Two schools were operating before the Civil War - Eckles Female Academy and the Male Academy. The female academy was later renamed the Kate Tucker Institute and the Male Academy was renamed Waverly Institute - a junior college. The two schools were both co-educational and later were consolidated into Byhalia High School.
In an attempt to preserve as much of Byhalia’s original architecture and historical district, the Burrow family bought and began to restore the W.C. McCrary building (Southern Corner) after fire damaged it and destroyed the McLeary store several years ago.

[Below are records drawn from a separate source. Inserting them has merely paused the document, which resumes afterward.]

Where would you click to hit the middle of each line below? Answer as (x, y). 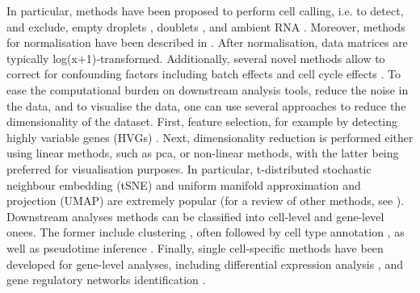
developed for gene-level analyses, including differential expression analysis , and (205, 264)
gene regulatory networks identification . (106, 280)
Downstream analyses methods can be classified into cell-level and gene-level (195, 216)
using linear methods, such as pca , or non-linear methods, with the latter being (203, 153)
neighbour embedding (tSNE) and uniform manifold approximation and (184, 184)
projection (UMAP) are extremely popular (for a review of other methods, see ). (206, 201)
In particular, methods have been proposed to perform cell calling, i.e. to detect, (205, 10)
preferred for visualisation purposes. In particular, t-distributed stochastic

Burrow said the family not only wanted to bring the building back into the family but to preserve it for its rich history.
Before the fire, a restaurant was put in downstairs and the upstairs was converted into three apartments.
“One match took it all,” she said.
After the fire, the city of Byhalia considered the building a hazard and wanted to condemn it, but the Burrows had a structural engineer examine the building. He recommended the building be saved. Since the fire, the building has been sold but so far has not been put back to the good use it deserves.
“Byhalia has many stories to tell and places to show,” Burrow said.
“I imagine sitting there in a nice restaurant with the ambience of the Old South around, to wonder what stories the walls and furnishings could tell.”